Convention for the Unification of Certain Rules for International Carriage by Air, May 28, 1999, ICAO Doc. 9740, reprinted in S. TREATY DOC. No. 106-45, 1999 WL 33292734 (2000) (hereinafter "Montreal Convention"). Pursuant to Article 24 of the Montreal Convention, the 1, 000 SDR limit was raised to 1, 131 effective December 30, 2009. See Inflation Adjustments to Liability Limits Governed by the Montreal Convention Effective December 30, 2009, 74 Fed. Register 59017 (Nov. 16, 2009)); Souza v. American Airlines, Inc., No. 10 Civ. 5938, 2011 WL 2749086, at *3 (S.D.N.Y. Jul. 7, 2011) ("Pursuant to Article 24 of the Montreal Convention, every five years an inflation factor' is applied to revise the various limits of liability established under the Convention..." and "[t]he current limits, effective as of December 30, 2009, increased the limit of liability for lost baggage from 1, 000 to 1, 131."). Defendants argue that because Art. 22(2) applies, Ms. Agbasi's damages are limited to 1, 131 SDRs.

Plaintiff Agbasi revives the unsuccessful argument from her summary judgment motion that this case is governed by Article 22(5), which provides that the limitations on liability in Article 22(2)

shall not apply if it is proved that the damage resulted from any act or omission of the carrier, its servants or agents, done with the intent to cause damage or recklessly and with the knowledge that damage would probably result; provided that, in the case of such an act or omission of a servant or agent, it is also proved that such servant or agent was acting within the scope of its employment.

Montreal Convention, Art. 22(5) (emphasis added). However, she again fails to provide the requisite proof that Iberia employees who stole items from her baggage did so in the scope of their employment. She has not and cannot prove that the removal of her items was an action taken with the purpose of serving Iberia. See Rodman v. CSX Intermodal, Inc., 405 Ill.App.3d 332, 335, 938 N.E.2d 1136, 1139 (Ill.App.Ct. 2010) (employee conduct is within the scope of his employment only if "it is actuated, at least in part, by a purpose to serve the master") (quoting Restatement (Second) of Agency ยง 118 (1958)). Plaintiff Agbasi has failed to provide any other legal basis for the application of Article 22(5) to this case. Therefore, the damages are limited to the value of 1, 131 SDRs.
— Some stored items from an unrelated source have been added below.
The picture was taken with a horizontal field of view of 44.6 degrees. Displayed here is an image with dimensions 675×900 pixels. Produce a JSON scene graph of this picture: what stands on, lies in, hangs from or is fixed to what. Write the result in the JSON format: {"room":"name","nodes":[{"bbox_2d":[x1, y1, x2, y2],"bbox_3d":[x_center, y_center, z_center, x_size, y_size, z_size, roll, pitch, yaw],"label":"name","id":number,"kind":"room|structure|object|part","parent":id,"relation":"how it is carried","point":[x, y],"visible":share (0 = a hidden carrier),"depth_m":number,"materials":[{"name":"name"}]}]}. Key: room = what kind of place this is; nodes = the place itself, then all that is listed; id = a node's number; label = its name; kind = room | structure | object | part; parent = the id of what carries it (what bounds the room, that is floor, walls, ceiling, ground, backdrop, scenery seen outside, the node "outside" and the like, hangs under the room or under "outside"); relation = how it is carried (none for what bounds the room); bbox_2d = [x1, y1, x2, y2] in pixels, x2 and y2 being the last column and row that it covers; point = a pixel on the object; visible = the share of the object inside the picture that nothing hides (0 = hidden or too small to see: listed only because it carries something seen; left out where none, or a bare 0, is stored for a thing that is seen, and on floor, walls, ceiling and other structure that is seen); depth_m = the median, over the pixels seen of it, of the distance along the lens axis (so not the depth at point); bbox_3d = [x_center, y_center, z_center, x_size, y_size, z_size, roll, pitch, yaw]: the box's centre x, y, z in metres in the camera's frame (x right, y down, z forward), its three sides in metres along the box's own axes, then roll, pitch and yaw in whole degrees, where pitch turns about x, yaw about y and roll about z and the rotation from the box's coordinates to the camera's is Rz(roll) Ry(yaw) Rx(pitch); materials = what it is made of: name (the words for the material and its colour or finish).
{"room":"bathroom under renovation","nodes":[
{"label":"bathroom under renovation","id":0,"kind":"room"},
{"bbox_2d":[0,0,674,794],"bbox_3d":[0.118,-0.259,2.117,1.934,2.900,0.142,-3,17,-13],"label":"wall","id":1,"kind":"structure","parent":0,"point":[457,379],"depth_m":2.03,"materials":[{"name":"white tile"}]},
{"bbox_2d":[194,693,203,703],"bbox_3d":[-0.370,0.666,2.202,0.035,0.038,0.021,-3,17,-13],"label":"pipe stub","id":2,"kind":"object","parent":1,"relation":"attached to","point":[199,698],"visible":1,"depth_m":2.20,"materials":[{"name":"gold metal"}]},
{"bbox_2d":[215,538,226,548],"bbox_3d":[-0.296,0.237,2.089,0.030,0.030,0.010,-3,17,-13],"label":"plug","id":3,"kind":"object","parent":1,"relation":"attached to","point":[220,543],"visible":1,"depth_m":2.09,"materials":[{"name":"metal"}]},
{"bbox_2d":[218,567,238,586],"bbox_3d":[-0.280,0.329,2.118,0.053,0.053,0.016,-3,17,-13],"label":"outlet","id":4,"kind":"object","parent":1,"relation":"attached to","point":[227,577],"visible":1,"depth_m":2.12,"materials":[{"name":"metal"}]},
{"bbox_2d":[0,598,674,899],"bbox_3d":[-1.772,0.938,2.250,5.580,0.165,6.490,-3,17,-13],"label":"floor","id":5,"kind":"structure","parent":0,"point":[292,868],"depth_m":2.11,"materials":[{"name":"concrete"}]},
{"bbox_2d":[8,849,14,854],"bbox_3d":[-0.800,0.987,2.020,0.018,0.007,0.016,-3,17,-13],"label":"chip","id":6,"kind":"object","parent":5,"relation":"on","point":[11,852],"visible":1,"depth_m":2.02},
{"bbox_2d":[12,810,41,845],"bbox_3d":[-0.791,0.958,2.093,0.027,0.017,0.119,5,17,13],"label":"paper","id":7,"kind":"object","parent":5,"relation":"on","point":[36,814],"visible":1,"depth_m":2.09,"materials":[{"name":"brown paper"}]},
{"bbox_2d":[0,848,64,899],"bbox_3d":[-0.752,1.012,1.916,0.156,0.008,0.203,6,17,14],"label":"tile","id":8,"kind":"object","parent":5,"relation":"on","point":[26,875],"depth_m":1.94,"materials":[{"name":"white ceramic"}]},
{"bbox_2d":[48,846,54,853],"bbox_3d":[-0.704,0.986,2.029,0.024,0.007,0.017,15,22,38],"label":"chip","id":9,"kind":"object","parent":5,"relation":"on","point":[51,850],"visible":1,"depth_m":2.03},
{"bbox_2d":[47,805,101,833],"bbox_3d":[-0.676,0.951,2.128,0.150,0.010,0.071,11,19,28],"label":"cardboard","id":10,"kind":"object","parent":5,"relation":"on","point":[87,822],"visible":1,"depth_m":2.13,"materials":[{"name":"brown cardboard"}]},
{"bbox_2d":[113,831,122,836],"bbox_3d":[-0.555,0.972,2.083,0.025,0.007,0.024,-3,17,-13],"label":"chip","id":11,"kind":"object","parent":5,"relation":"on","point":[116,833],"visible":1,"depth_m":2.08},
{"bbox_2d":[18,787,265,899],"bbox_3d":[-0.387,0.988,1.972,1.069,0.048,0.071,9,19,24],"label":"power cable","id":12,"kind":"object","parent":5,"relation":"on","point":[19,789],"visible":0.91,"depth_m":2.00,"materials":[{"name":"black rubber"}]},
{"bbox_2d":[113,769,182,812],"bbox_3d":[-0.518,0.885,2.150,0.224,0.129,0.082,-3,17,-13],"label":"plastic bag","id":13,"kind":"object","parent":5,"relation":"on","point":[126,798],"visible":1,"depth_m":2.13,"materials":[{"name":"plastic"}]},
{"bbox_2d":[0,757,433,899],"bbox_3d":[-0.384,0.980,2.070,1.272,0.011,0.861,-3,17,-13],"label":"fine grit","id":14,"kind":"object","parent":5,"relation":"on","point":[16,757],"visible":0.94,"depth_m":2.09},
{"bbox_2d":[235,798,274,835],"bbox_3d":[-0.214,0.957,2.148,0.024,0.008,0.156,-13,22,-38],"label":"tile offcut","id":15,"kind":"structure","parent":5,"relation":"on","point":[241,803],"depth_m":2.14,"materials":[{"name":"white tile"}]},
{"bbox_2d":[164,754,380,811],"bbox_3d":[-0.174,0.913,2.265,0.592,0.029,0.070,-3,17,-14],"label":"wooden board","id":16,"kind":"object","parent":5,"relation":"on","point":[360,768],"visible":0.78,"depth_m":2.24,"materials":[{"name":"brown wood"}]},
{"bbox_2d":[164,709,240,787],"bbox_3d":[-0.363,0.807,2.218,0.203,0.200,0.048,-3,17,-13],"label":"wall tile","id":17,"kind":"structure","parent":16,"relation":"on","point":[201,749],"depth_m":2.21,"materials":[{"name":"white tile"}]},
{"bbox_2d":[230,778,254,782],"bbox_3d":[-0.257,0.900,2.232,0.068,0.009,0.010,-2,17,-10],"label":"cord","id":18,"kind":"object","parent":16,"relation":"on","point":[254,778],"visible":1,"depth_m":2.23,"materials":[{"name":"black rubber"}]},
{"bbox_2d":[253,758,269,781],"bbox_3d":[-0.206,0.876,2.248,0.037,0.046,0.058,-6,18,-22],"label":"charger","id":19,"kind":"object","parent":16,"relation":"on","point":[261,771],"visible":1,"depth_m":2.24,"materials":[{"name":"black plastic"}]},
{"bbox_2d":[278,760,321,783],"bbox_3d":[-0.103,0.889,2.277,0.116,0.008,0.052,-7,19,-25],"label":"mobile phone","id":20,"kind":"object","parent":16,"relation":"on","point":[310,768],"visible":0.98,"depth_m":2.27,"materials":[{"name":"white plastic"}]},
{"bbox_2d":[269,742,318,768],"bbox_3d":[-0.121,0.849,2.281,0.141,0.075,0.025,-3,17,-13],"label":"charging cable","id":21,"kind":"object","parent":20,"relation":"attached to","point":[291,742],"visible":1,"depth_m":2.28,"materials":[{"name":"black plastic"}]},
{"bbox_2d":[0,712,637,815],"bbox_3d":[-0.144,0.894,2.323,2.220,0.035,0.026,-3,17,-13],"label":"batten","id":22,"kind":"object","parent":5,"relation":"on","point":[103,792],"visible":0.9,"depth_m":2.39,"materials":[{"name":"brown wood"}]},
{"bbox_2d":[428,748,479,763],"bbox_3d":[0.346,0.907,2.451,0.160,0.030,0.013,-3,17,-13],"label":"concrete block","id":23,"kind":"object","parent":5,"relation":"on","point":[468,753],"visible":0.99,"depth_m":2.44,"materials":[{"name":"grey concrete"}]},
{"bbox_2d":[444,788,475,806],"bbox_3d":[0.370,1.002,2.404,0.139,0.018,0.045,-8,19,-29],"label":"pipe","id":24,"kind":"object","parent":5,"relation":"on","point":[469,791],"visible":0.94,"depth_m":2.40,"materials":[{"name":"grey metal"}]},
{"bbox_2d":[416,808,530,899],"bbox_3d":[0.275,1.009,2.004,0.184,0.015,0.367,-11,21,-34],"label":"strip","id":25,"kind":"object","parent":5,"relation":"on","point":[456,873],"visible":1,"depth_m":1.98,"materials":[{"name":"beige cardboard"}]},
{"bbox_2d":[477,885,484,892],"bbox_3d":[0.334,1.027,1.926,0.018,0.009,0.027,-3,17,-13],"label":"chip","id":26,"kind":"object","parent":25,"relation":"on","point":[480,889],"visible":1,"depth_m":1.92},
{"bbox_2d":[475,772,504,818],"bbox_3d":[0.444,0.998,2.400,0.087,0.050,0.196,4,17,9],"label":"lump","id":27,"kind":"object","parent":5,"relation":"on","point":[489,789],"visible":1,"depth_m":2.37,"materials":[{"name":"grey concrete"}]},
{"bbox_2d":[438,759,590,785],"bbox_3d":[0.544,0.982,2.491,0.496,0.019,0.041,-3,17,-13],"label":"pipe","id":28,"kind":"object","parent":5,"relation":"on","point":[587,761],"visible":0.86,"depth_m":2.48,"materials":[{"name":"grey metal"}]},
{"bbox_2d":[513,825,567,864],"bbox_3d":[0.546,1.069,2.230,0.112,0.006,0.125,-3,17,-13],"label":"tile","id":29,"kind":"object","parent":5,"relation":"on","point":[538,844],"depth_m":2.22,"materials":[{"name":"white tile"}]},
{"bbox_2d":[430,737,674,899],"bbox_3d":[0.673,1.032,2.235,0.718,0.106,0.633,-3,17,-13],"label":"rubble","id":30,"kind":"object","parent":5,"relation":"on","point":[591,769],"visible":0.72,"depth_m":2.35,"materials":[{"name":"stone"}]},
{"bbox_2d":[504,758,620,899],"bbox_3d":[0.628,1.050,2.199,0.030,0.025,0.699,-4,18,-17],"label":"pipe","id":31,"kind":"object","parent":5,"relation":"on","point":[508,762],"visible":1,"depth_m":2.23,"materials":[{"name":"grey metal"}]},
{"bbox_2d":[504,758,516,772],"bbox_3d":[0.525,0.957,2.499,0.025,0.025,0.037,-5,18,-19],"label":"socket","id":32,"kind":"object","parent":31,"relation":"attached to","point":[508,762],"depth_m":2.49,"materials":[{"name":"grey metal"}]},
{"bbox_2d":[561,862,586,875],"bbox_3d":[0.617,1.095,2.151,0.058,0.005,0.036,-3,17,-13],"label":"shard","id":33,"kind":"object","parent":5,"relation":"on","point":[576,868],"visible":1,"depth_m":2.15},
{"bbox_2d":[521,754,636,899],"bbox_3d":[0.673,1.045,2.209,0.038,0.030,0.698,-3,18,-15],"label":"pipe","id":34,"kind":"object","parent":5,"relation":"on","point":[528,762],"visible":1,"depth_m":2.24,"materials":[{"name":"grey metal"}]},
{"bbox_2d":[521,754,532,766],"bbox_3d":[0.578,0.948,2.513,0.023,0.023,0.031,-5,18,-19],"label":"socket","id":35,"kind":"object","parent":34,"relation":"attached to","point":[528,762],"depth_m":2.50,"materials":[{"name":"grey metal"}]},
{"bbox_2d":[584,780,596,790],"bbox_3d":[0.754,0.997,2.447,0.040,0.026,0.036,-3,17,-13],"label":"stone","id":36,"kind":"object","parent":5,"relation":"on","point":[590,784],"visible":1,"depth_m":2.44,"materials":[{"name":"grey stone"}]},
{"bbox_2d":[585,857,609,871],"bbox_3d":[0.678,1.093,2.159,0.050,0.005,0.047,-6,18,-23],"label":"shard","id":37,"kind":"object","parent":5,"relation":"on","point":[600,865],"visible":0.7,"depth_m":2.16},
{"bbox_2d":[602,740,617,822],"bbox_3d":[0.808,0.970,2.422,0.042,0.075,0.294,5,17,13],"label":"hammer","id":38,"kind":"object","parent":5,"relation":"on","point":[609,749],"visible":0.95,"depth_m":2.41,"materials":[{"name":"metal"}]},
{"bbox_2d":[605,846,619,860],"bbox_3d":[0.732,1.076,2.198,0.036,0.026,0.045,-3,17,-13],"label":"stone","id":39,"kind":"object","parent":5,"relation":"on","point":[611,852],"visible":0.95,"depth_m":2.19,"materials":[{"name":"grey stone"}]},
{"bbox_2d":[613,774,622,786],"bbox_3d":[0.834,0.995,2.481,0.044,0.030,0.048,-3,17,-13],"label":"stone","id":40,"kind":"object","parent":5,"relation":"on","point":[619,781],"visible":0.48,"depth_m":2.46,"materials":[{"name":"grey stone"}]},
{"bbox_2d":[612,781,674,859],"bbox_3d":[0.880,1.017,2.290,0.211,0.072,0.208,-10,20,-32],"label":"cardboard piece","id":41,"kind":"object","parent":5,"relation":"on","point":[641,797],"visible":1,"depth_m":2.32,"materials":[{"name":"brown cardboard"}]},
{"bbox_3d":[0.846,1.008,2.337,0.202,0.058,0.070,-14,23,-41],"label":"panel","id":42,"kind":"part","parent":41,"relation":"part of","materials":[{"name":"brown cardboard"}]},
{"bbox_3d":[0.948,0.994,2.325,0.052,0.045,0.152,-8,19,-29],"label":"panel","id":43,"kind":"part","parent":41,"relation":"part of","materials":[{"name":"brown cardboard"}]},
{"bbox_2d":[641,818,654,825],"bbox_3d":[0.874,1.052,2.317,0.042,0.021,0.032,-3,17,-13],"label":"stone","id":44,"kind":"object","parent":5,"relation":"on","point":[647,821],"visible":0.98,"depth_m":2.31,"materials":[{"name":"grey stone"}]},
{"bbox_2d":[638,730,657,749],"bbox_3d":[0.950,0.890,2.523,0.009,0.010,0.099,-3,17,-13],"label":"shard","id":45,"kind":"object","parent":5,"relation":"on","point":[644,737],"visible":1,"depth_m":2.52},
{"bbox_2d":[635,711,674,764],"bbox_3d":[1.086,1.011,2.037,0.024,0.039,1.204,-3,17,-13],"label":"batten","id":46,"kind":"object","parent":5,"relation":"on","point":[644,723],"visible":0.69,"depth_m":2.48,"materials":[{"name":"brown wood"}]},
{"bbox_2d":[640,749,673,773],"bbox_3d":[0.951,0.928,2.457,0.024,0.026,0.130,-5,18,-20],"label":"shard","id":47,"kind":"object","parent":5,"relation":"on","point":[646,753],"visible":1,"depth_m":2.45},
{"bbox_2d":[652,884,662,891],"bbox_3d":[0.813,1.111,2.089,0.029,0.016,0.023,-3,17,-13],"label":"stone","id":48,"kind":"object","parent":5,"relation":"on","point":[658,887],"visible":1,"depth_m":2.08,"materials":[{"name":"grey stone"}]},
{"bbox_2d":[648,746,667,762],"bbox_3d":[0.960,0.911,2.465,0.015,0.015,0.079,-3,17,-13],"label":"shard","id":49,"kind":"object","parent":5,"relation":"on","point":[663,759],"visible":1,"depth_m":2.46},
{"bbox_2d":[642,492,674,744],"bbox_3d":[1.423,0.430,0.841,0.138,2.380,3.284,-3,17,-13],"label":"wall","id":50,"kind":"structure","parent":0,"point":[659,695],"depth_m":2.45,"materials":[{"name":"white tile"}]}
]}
Finally, Article 23 of the Montreal Convention provides that the conversion from SDRs to United States dollars shall be "based on valuation on the date of judgment, " and shall be computed according to the International Monetary Fund ("IMF") "method of valuation when calculating tables in their national currency." Montreal Convention, Art. 23. For the date of judgment, January 9, 2014, the IMF valuation for an SDR was $1.53, entitling Plaintiff Agbasi to $1, 730.43.

II.

For the foregoing reasons, Defendants' motion is granted and a judgment of $1, 730.43 is entered in favor of Plaintiff Agbasi.